11年の地上アナログ放送の停波によるテレビの買い替え期には、高画質や多機能を求めるマニア層から高い支持を集めた大人気ブランドだ。

しかし、15年に発覚した同社の不正会計疑惑のあおりを受け、テレビ事業を手掛ける東芝映像ソリューションは、18年に中国のハイセンスグループに売却された。
大手国内メーカーの事業が分割され、海外メーカーに買収されていくその姿は、台湾・鴻海科技集団によるシャープの買収と並んで、家電メーカーの落日の象徴として語られることもあった。
しかし、レグザブランドはハイセンス傘下となった後、販売網の混乱などで一時的にシェアが落ちたもの、結果的に大きく飛躍。トップシェアに届くところまで業績を回復しているのだ。


この状況が大きく変わるのが15年だ。東芝本社で発覚した不正会計疑惑により、家電事業全体も窮地に立たされる。
テレビ事業は、家電全般を担当していた子会社である東芝ライフスタイルから分割され、東芝映像ソリューションとなり、その後17年11月に中国のハイセンスグループへ発行株式の95%が売却された。

 東芝のネガティブな報道が連日続き、会社の先行きも不透明になったことなどで、レグザの人気も急速に低下していく。シェアは最終的に12〜13%まで下落したそうだ。

 また体制の変更に伴って、商流も変更。東芝時代は、販売会社を通して製品を量販店へ卸していたが、ハイセンスグループになったことで、
販売体制の見直しも迫られた。量販店から見ると口座や取引先が変更になったことで、ここでも混乱が発生。これもシェア下落の一因となった。

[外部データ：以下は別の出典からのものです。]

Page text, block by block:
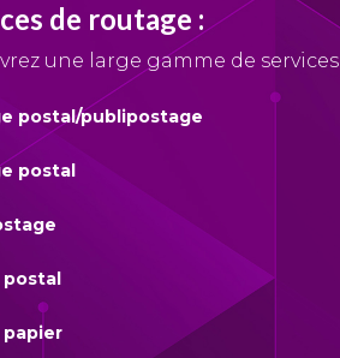
de routage :
une large gamme de services
postal/publipostage
postal
postal
papier

 しかし中国市場ナンバーワン、世界市場4位のハイセンスグループの傘下に入ることは決してマイナスではなかった。

 「我々は、世界市場で戦うハイセンスグループに、レグザの技術力はすごいと認められて入ったと思っています。買収に当たって東芝へ戻った社員もいますが、
映像づくりのキーマンは全員残っていますので、基本的に開発力は変わっていません。むしろ、ハイセンスグループ入りしたことで加速しています」(本村さん)

 最も大きいのは調達コストだ。世界シェアには名を連ねなかった東芝1社での調達力と、世界トップクラスの調達力はレベルが違ったと本村さんは語る。
さらに製品開発で最もコストがかかる金型へ投資もハイセンスと共有でき、テレビの組み立てもハイセンスの最新鋭工場が使えるなど、メリットは多かった。

 「レグザブランドの製品はすべてオリジナルデザインです。ただベースの金型などは、ハイセンスのものを使うこともあります。
例えば77インチの有機ELテレビのような高額商品は、販売数はそれほどないのに、金型だけで数億円かかります。つまり、日本国内の販売だけだと作れません。
それがハイセンスグループの金型として、我々も使えるのです」(本村さん)

 さらハイセンスがテレビを主力にするメーカーだったため、映像に対する投資を惜しみなく行う点も大きく奏功した。それを象徴するのが、
CES 2022で発表した新開発の映像プロセッサ・レグザエンジン「ZR α」だ。本村さんによると、この映像プロセッサの開発には3年以上の期間と数十億円のコストが掛かっているという。